# Comparing results of fitting CBPS between R's `CBPS` package and Python's `balance` package (using simulated data)

This notebook shows how we can reproduce (almost exactly) the weights produced from R's [CBPS](https://cran.r-project.org/web/packages/CBPS/) package, using the implementation in balance.

The example is based on simulated data that that was provided in the help page of the CBPS function (i.e.: `?CBPS::CBPS`, you can see it [here](https://rdrr.io/cran/CBPS/man/CBPS.html)).

The R code used to create the data is available [here](https://github.com/facebookresearch/balance/blob/main/balance/datasets/sim_data_cbps.R).

# Loading data and fitting CBPS using `balance`

In [None]:
import balance
import numpy as np
import pandas as pd
import session_info

from balance import Sample

In [None]:
target_df, sample_df = balance.datasets.load_data("sim_data_cbps")
# print(target_df.head())
print(target_df.info())

In [None]:
sample = Sample.from_frame(sample_df, outcome_columns = ['y', 'cbps_weights'])
target = Sample.from_frame(target_df, outcome_columns = ['y', 'cbps_weights'])
sample_target = sample.set_target(target)

In [None]:
# adjust = sample_target.adjust(method = "cbps")  # the defaults of the function would not yield similar-enough results, so we need to adjust some parameters:
adjust = sample_target.adjust(method = "cbps", transformations = None, weight_trimming_mean_ratio = None)

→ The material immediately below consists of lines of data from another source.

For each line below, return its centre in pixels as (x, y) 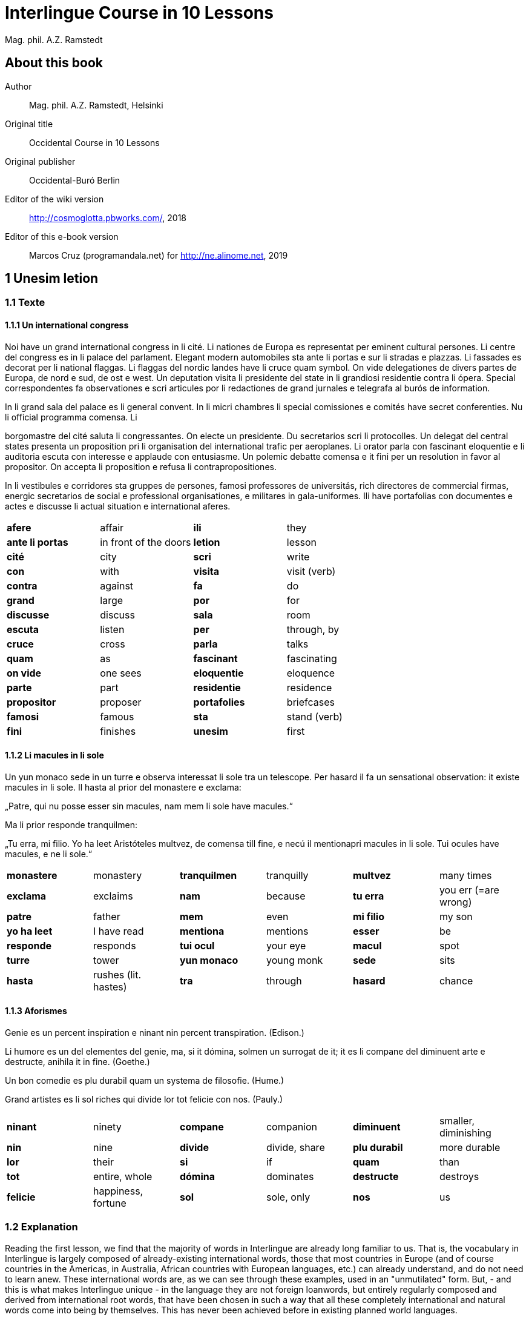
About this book (54, 63)
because (286, 896)
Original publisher (40, 161)
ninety (107, 1127)
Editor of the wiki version (54, 199)
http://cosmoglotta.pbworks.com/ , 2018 (108, 217)
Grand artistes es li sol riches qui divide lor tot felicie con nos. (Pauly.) (144, 1099)
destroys (459, 1177)
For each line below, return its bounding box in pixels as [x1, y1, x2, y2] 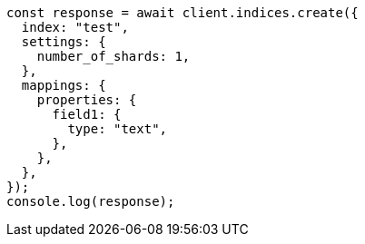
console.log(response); [6, 194, 175, 209]
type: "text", [67, 122, 168, 136]
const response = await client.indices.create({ [6, 5, 359, 20]
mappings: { [21, 78, 106, 93]
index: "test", [21, 20, 129, 34]
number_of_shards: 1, [36, 49, 191, 63]
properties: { [36, 93, 137, 107]
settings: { [21, 34, 106, 49]
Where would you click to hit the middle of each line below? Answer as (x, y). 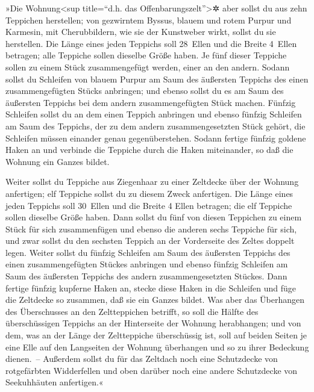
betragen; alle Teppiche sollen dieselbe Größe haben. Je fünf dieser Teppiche (146, 55)
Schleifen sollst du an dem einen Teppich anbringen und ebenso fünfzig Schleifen (154, 114)
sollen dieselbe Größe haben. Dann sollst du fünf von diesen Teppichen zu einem (154, 217)
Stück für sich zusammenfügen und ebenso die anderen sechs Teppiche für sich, (151, 229)
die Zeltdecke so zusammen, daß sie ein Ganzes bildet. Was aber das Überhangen (155, 300)
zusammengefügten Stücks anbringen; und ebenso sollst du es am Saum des (145, 91)
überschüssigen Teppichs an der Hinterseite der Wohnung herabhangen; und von (153, 323)
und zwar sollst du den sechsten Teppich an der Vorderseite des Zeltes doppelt (150, 241)
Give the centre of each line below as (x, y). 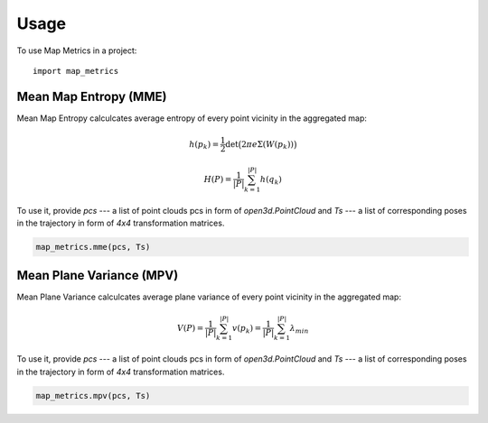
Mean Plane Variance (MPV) (98, 276)
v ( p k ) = (247, 329)
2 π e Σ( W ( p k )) (267, 145)
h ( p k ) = (204, 145)
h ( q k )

# Comparing results of `balance` and `CBPS` 

In [None]:
# adjust.df.plot.scatter(x="cbps_weights", y="weight", color="blue")
adjust.df[["cbps_weights", "weight"]].corr(method = "pearson")

In [None]:
# adjust.df.copy().assign(log_cbps_weights=np.log(adjust.df['cbps_weights']),log_weight=np.log(adjust.df['weight'])).plot.scatter('log_cbps_weights', 'log_weight', color='blue')
adjust.df[["cbps_weights", "weight"]].apply(lambda x: np.log10(x)).corr(method = "pearson")

In [None]:
# Notice how the y outcome before and after the weigts is 220.67 -> 207.55, similar to R's 220.67 -> 206.8
print(adjust.outcomes().summary())

In [None]:
# Just to get some sense of what the weights did to the covars:
adjust.covars().plot(library = "seaborn", dist_type = "kde")

In [None]:
# In contrast, if we were to use the original CBPS weights, we'd get this:
from copy import deepcopy
adjust2 = deepcopy(adjust)
cbps_weights = adjust2.outcomes().df.cbps_weights
adjust2.set_weights(cbps_weights)
# .covars().plot(library = "seaborn", dist_type = "kde")

In [None]:
# we can see that this worked since the weighted avg of y is now 206.8
print(adjust2.outcomes().summary())

In [None]:
# And here is how the covars looked like in the original CBPS implementation from R:
# Almost identical correcation as balance did
adjust2.covars().plot(library = "seaborn", dist_type = "kde")

# Sessions info

In [None]:
session_info.show(html=False, dependencies=True)